Sharing Experiences: March Newsletter on "Time"
One of my sons, playing on a snow day

Sharing Experiences: March Newsletter on "Time"

Personal Reflection: Flow vs. Force

Time... is both a timely and sore subject for me this past month.

My kindergartner (who attends a wonderful public elementary school) had school a grand total of six days in February—due to four snow days, two days of power outages after a windstorm, three days off for conferences, and a full week of mid-winter break. It’s essentially been a whole second Christmas break—plus some.

You’d think after being a parent for six years, I’d be used to the constant flex required. Alas, last month took me to a new edge, and I’ve discovered that for me, it’s not about time as much as it’s about control.

I want to have it. To be able to control the existence of time and space—to think, to work, and to move freely for a few hours a day.

If I’m being honest, that ruthless hunt for control via time makes me a brittle and angry version of myself. I continue to be reminded that my perceived control is only ever an illusion. Even the most solid things shift. Confirmed plans can be forced to change.

All I can actually "control" is my response to the moment in front of me. I’m all too aware that my perspective on this moment can cause me great suffering (when my attempt to control the current situation is at odds with reality), or I can surrender to what is.

This month, I have had the whole range of experiences… days of constant struggle, resistance, and work results (and children’s behavior) that seemed to mirror my inner state of frustration… and then days of unexpected bliss, as I leaned into playing outside in the snow with my kids, building a Lego giraffe, and hopping on a podcast (thank you, Jim Sabellico !) in the hour of coverage I had. And somehow, on those days, I accomplished more in a few minutes of work than in hours on a day when I was forcing things and roiling with inner chaos.

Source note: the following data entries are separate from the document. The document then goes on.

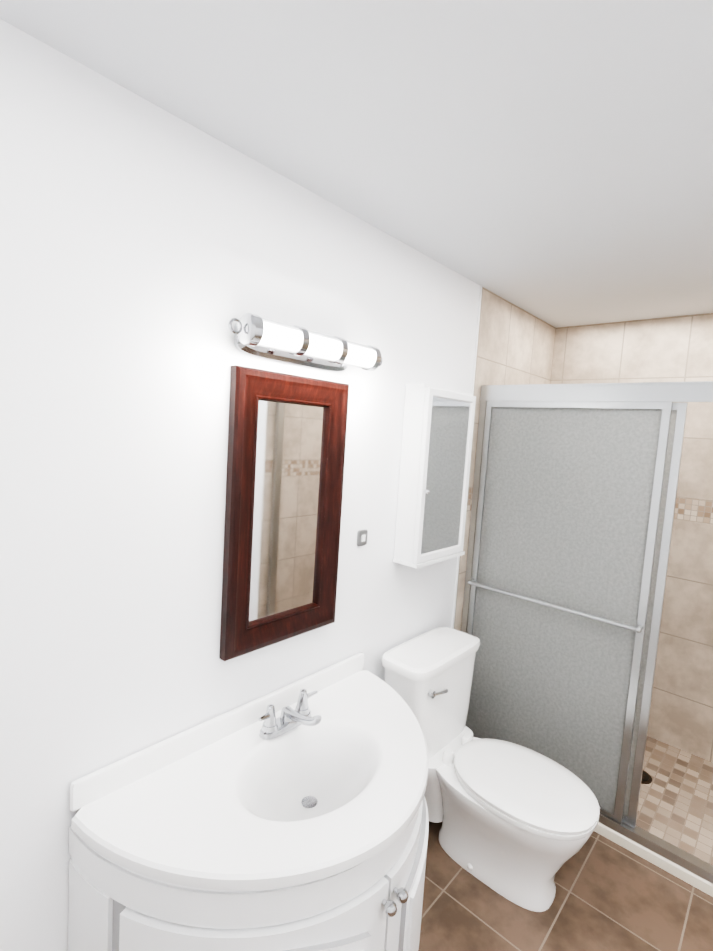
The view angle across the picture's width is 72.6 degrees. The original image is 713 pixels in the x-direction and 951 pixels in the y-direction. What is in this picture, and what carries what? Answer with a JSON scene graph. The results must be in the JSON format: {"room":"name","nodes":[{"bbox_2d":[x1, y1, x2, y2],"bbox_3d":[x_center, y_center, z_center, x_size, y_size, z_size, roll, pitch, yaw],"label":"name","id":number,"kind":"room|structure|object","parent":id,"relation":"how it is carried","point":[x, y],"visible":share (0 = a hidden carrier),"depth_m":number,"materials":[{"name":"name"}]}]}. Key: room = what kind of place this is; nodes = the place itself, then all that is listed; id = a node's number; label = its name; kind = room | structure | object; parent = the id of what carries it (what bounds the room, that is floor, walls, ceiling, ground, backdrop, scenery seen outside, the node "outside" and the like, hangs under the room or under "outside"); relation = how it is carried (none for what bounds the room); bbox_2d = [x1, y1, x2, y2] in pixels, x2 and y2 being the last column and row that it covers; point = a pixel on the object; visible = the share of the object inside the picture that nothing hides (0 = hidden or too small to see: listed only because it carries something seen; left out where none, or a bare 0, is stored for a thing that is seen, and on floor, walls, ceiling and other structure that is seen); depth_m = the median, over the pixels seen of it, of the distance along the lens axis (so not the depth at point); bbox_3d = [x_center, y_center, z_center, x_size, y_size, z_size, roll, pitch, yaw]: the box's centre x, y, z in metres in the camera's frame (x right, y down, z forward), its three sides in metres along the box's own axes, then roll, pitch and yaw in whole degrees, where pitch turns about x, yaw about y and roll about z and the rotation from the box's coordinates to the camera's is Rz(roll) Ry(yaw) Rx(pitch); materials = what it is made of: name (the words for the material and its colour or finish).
{"room":"bathroom","nodes":[
{"label":"bathroom","id":0,"kind":"room"},
{"bbox_2d":[0,19,479,950],"bbox_3d":[-0.354,0.327,1.489,0.100,2.385,2.470,8,7,41],"label":"wall","id":1,"kind":"structure","parent":0,"point":[148,251],"depth_m":1.16,"materials":[{"name":"white paint"}]},
{"bbox_2d":[219,365,348,660],"bbox_3d":[-0.206,0.110,1.513,0.038,0.830,0.445,8,7,41],"label":"vanity mirror","id":2,"kind":"object","parent":1,"relation":"attached to","point":[285,462],"visible":1,"depth_m":1.49,"materials":[{"name":"brown wood"}]},
{"bbox_2d":[228,313,382,370],"bbox_3d":[-0.135,-0.382,1.437,0.138,0.100,0.601,8,7,41],"label":"bar light fixture","id":3,"kind":"object","parent":1,"relation":"attached to","point":[255,335],"visible":1,"depth_m":1.37,"materials":[{"name":"white glass"}]},
{"bbox_2d":[357,529,367,545],"bbox_3d":[0.024,0.233,1.812,0.011,0.060,0.055,8,7,41],"label":"switch plate","id":4,"kind":"object","parent":1,"relation":"attached to","point":[362,535],"visible":1,"depth_m":1.80,"materials":[{"name":"metal"}]},
{"bbox_2d":[393,383,475,568],"bbox_3d":[0.346,-0.002,2.036,0.139,0.716,0.373,8,7,41],"label":"medicine cabinet","id":5,"kind":"object","parent":1,"relation":"attached to","point":[437,437],"visible":1,"depth_m":1.95,"materials":[{"name":"white wood"}]},
{"bbox_2d":[452,285,481,628],"bbox_3d":[0.506,0.302,2.368,0.006,2.385,0.012,8,7,41],"label":"trim","id":6,"kind":"structure","parent":1,"relation":"attached to","point":[472,391],"depth_m":2.29,"materials":[{"name":"white paint"}]},
{"bbox_2d":[454,287,555,630],"bbox_3d":[0.825,0.283,2.802,0.100,2.385,1.060,8,7,41],"label":"wall tile","id":7,"kind":"structure","parent":1,"relation":"attached to","point":[515,346],"depth_m":2.49,"materials":[{"name":"beige tile"}]},
{"bbox_2d":[461,381,712,883],"bbox_3d":[1.145,0.558,1.925,1.591,1.835,0.113,8,7,41],"label":"shower door","id":8,"kind":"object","parent":1,"relation":"attached to","point":[575,487],"visible":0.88,"depth_m":2.10,"materials":[{"name":"glass"}]},
{"bbox_2d":[0,0,712,327],"bbox_3d":[1.041,-0.773,0.912,2.700,0.080,3.530,8,7,41],"label":"ceiling","id":9,"kind":"structure","parent":0,"point":[550,162],"depth_m":1.08,"materials":[{"name":"paint"}]},
{"bbox_2d":[418,821,712,950],"bbox_3d":[0.887,1.660,1.131,2.700,0.155,3.530,8,7,41],"label":"floor","id":10,"kind":"structure","parent":0,"point":[610,895],"depth_m":1.70,"materials":[{"name":"tile"}]},
{"bbox_2d":[68,653,428,950],"bbox_3d":[-0.124,1.096,1.338,0.597,0.801,1.033,8,7,41],"label":"bathroom vanity","id":11,"kind":"object","parent":10,"relation":"on","point":[293,816],"visible":1,"depth_m":1.13,"materials":[{"name":"white ceramic"}]},
{"bbox_2d":[381,627,599,911],"bbox_3d":[0.500,1.113,1.884,0.808,0.748,0.495,8,7,41],"label":"toilet","id":12,"kind":"object","parent":10,"relation":"on","point":[519,824],"visible":0.81,"depth_m":1.80,"materials":[{"name":"ceramic"}]},
{"bbox_2d":[594,822,712,896],"bbox_3d":[1.101,1.492,2.026,1.595,0.045,0.085,8,7,41],"label":"sill","id":13,"kind":"structure","parent":10,"relation":"on","point":[678,871],"depth_m":1.90,"materials":[{"name":"white stone"}]},
{"bbox_2d":[636,736,712,864],"bbox_3d":[1.400,1.482,2.359,1.595,0.042,0.810,8,7,41],"label":"shower floor","id":14,"kind":"structure","parent":10,"relation":"on","point":[675,806],"depth_m":2.23,"materials":[{"name":"tile"}]},
{"bbox_2d":[550,313,712,761],"bbox_3d":[1.811,0.367,2.564,1.695,2.385,0.100,8,7,41],"label":"wall","id":15,"kind":"structure","parent":0,"point":[673,349],"depth_m":2.58,"materials":[{"name":"tile"}]}
]}

I know this... and yet a huge part of me needs to be constantly reminded—the only “time” we ever have is NOW. There’s no past or future per se, except for the impressions we carry in our minds. We exist only in a string of now moments.

When I am truly present in the moment, I access flow more easily. In flow, there’s never a decision to be made on how to spend that moment—the aligned action arises. We merge with the moment, and minimal “thinking” is required. We drop into BEING… and the most powerful results come from that state - even though in that state we’re not results-oriented. We aren’t “oriented” in any direction at all. Instead, we are like the power-filled stillness at the center of the compass.

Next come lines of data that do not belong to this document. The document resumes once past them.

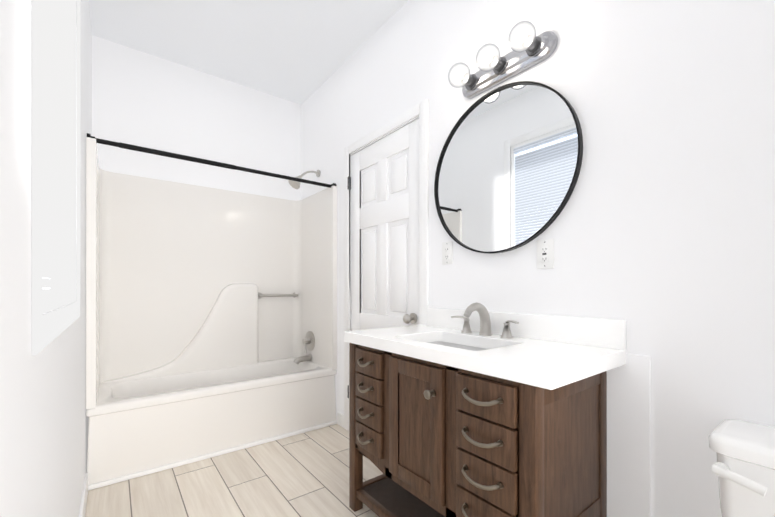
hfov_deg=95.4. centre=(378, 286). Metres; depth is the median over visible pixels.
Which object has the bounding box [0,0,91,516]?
wall
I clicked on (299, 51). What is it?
ceiling
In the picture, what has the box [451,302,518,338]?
faucet
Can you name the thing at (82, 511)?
baseboard
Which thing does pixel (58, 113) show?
window blinds
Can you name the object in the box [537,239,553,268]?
outlet
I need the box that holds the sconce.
[446,13,557,98]
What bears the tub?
on the floor
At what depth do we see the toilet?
0.83 m
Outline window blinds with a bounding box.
[43,0,74,297]
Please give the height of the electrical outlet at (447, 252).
0.118 m
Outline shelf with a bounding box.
[363,477,444,516]
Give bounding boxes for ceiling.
[89,0,407,103]
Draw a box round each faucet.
[293,331,314,363]
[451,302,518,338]
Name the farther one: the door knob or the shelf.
the door knob
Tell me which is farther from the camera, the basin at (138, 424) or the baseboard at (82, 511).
the basin at (138, 424)
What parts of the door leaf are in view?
door hinge
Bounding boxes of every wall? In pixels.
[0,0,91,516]
[92,35,300,200]
[301,0,774,516]
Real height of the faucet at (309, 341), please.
0.345 m
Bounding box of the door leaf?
[348,119,418,397]
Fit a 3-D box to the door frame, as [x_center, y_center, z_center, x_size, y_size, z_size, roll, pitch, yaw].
[0.061,0.011,2.325,0.138,2.095,0.867,0,0,-37]
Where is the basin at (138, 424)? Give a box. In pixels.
[86,357,336,484]
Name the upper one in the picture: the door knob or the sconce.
the sconce
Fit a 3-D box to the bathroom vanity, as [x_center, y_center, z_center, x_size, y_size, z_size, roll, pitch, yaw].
[0.349,0.562,1.409,0.534,0.991,1.068,0,0,-37]
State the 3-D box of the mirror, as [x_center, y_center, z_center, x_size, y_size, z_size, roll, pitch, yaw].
[0.528,-0.520,1.594,0.024,0.736,0.736,0,0,-37]
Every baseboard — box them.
[79,473,87,516]
[337,412,343,427]
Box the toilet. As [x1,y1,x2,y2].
[708,419,774,516]
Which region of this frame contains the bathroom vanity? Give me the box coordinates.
[344,302,650,516]
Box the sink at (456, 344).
[427,341,487,350]
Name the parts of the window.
frame
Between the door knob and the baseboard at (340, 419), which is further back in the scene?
the baseboard at (340, 419)
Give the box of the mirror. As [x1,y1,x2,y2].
[434,81,582,253]
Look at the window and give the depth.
0.67 m
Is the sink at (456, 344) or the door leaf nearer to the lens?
the sink at (456, 344)
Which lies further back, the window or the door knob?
the door knob
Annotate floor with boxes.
[85,424,382,516]
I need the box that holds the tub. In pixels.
[86,133,336,490]
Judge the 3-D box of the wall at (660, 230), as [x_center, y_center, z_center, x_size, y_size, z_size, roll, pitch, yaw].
[0.485,-0.319,1.774,0.120,2.754,3.850,0,0,-37]
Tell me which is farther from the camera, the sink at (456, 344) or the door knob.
the door knob
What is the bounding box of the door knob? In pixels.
[403,313,416,323]
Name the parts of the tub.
armrest, rod rail, grabbar rail
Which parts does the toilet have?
lever
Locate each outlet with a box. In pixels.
[442,241,452,264]
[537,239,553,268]
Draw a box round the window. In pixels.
[31,0,80,355]
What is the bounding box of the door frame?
[344,99,428,430]
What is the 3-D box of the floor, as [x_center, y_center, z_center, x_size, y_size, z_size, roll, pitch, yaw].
[-0.166,1.108,1.283,1.750,0.100,4.090,0,0,-37]
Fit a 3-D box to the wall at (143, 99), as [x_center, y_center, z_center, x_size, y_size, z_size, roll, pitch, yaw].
[-1.359,-0.318,2.871,1.750,2.754,0.120,0,0,-37]

I know March will bring more actual school days. My sincerest wish is that, whatever disruptions arise, I can leverage my lessons from February. I’d like to meet the moment with less agenda, less assertion of control, and more trust and presence with whatever IS.

Allowing life to unfold—whatever chaotic adventure today brings—may I learn to better flow along for the ride.


Shared Experiences:

Time Sovereignty vs. Time Management

The concept of Time Sovereignty was introduced to me by Mike Gardon. He is a new Skinny Author, a dear friend, and the person who introduced me to Raman Chadha (my co-founder & business partner in The Junto Institute) back in 2012.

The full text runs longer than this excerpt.